ESTA semana, o país testemunhou um caso prático de violência doméstica, de muitos que ocorrem diariamente nas residências dos moçambicanos e não só.

Este último teve as suas repercussões devido às entidades envolvidas e por ter atingido o extremo da racionalidade, culminando com a morte de uma das partes, o que causou choque e consternação.

Não é o caso nem são as pessoas que interessam abordar nesta conversa, mas o fenómeno da violência em si e os seus efeitos prejudiciais.

A violência assume diversas formas, desde a física, psicológica, verbal ou sexual, que podem ser causadas por actos intencionais ou como consequência de descontrolo ou alguma perturbação emocional. São situações que, na nossa sociedade, ocorrem com alguma frequência, mas poucos são os casos reportados ou de vítimas que procuram ajuda de outras pessoas para a solução.

Também são poucas as vezes em que são esclarecidas as causas que geram as várias formas de violência. Porém, a certeza é que as suas consequências são sempre drásticas para as vítimas.
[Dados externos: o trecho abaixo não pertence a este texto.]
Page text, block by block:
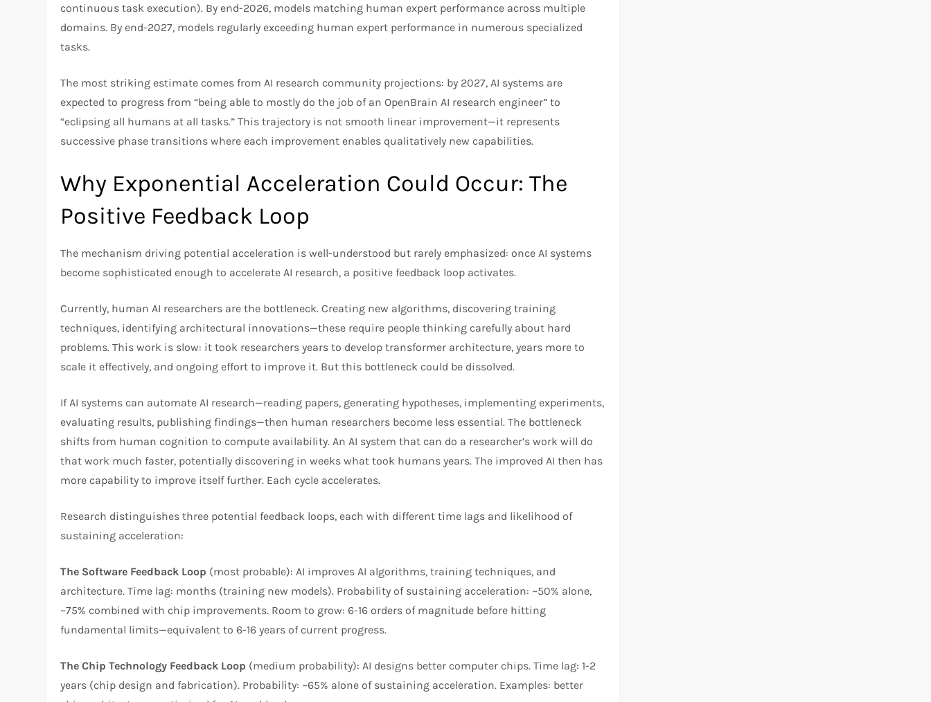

Este é um fenómeno que afecta todas as classes sociais, daí que devia ser discutido pela sociedade moçambicana com a profundidade necessária. Aliás, a nosso ver, é importante que a sociedade procure criar plataformas para reflectir sobre a violência, visando encontrar alternativas para a solução de qualquer diferença entre as partes envolvidas.

Outros desfechos dos problemas gerados numa determinada família podem vir, por exemplo, da forma como os mais velhos viveram e os ensinamentos que transmitem aos mais novos.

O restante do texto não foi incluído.